Here is the first step to the design — creating a tiled processor architecture, much like the images and diagrams we have showed you thus far. This core has an 8×10 arrangement of cores, for a total of 80, each with a compute element and a ‘router.’ This tiled design allows the cores to run in a mesochronous fashion; that means they can run at the same clock frequency, but without having to know what phase the other cores are in. In other words, the cores can vary in clock cycles slightly and not cause a major error in the system.
The compute element is the piece that does all the ‘work’ that each core is assigned while the router is left with the management position. It tells the core what to work on and is responsible for communication with the rest of the cores to share data or distribute processor load. And note that current designs show that each core would only be talking to each of its immediate neighbors: above, below, the left and right. Creating an interconnect between 80 cores wouldn’t be a simple task, especially one that would allow fast and easy communication.
The interconnect fabric between all of these cores is also an interesting subject. How DO you build a communications scheme that is scalable and fast for 20 up to 100 cores? Intel devised a 2D scheme (only talking to neighbors) for this and one that is self-aware on power states for cores. You can see the communication links from each core would be to its neighbors, to a synchronizer (to allow for mesochronous clocks) and some attached static RAM (SRAM).
How do you spread information to all of these cores if there are no primary cores (like in the Cell architecture) and if all the cores only connect to their neighbors?
One method Intel is investigating is the use of a ring topology, seen in the image above; it provides the fastest point to point connection method with the fewest number of traces and connections and is a popular computer science algorithm.
Another method for interconnects is through a mesh, though it would require more hops to get from far away core nodes, this method allows the CPU to avoid failed or very busy cores.
What about that memory bandwidth?

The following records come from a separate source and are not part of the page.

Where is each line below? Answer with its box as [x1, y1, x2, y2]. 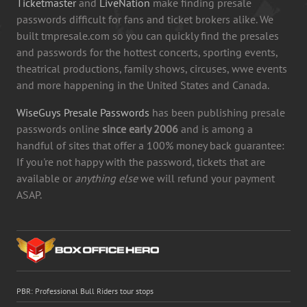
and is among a [178, 121, 253, 136]
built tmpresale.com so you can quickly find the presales [16, 28, 279, 42]
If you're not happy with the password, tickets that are [16, 154, 265, 169]
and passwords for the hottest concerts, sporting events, [16, 45, 278, 59]
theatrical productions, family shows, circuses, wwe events [16, 61, 287, 75]
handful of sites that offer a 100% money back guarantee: [16, 138, 284, 152]
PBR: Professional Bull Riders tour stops [16, 285, 153, 296]
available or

We told you on the first page that Intel would need 1.2 Terabytes/s of memory bandwidth to keep this many cores busy and running efficiently. Intel’s answer is to attach 256 Mbit of SRAM directly to EACH core.
By doing so, Intel is able to create a 40 GB/s per tile memory subsystem, totaling more than 3 Terabytes/s of memory bandwidth across all 80 cores!
Intel has said the potential for the system to evolve into a ‘one router, many cores’ technology could happen, just as we have seen in the current Cell processor design.